REQUIRED ACTION:
With pictures removed, output every record below exactly as written.

EXTRACTED INFORMATION:
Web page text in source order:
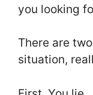
you looking
There are
situation,
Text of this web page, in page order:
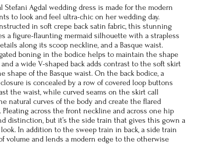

RESULT OF THE EXERCISE:
Web page text in source order:
you looking
There are
situation,
Text of this web page, in page order:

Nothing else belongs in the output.